* **EXERCISE AIM**
Write back every line of the listing exactly, excluding images.

▼▼▼

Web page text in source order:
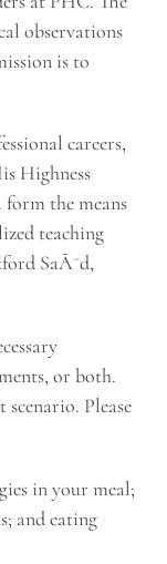
observations
is to
careers,
Highness
the means
teaching
SaÃ¯d,
or both.
Please
in your meal;
and eating
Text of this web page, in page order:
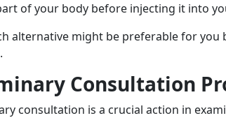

▲▲▲

* **SOLVED PROBLEM**
Web page text in source order:
observations
is to
careers,
Highness
the means
teaching
SaÃ¯d,
or both.
Please
in your meal;
and eating
Text of this web page, in page order:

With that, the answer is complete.